The Time Breakdown tool analyzes performance metrics from TensorRT-LLM servers and creates interactive visualizations showing how time is spent processing each request. It supports both aggregated and disaggregated server configurations.


The tool generates:

1. **Interactive HTML Diagram**: A stacked bar chart showing timing breakdown per request with hover tooltips
2. **Statistics**: Median times for each timing segment (optional)

### Example Visualization

![Request Time Breakdown Example](images/request_time_breakdown_example.png)

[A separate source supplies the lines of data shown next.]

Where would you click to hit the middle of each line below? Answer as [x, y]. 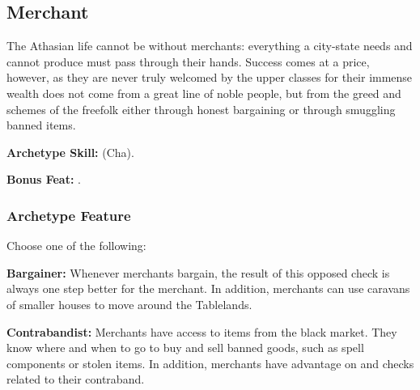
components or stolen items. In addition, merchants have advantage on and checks [210, 363]
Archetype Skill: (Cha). [70, 152]
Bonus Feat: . [44, 179]
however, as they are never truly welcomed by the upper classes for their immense [210, 77]
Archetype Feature [69, 215]
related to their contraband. [76, 379]
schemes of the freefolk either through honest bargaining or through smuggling [201, 109]
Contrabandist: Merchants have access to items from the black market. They [202, 331]

*Example of the interactive time diagram showing request time breakdown across different processing stages.*

### Timing Metrics

The tool aims to track detailed timing segments throughout the request lifecycle (currently we only track timing segments related to TTFT (Time-To-First-Token), full lifecycle tracking will be added soon):

#### Context/Prefill Stage Metrics

1. **Context Preprocessing** (`ctx_preprocessing`)
   - **Time Period**: `server_arrival_time` → `arrival_time`
   - **Description**: Python overhead & initialization when the context server receives the request
   - **Includes**: Request parsing, pre-processing (e.g., tokenization) before queuing

2. **Context Queue** (`ctx_queue`)
   - **Time Period**: `arrival_time` → `first_scheduled_time`
   - **Description**: Time spent waiting in queue and resource allocation
   - **Includes**: Queueing delay, memory allocation, scheduling wait time

3. **Context Processing** (`ctx_processing`)
   - **Time Period**: `first_scheduled_time` → `first_token_time`
   - **Description**: Actual prefill computation time
   - **Includes**: Model forward pass for the context/prompt tokens

4. **Context Postprocessing** (`ctx_postprocessing`)
   - **Time Period**: `first_token_time` → `server_first_token_time`
   - **Description**: Time to prepare and send the first token response
   - **Includes**:  Response preparation, serialization, network overhead

#### Generation/Decode Stage Metrics (Disaggregated Mode Only)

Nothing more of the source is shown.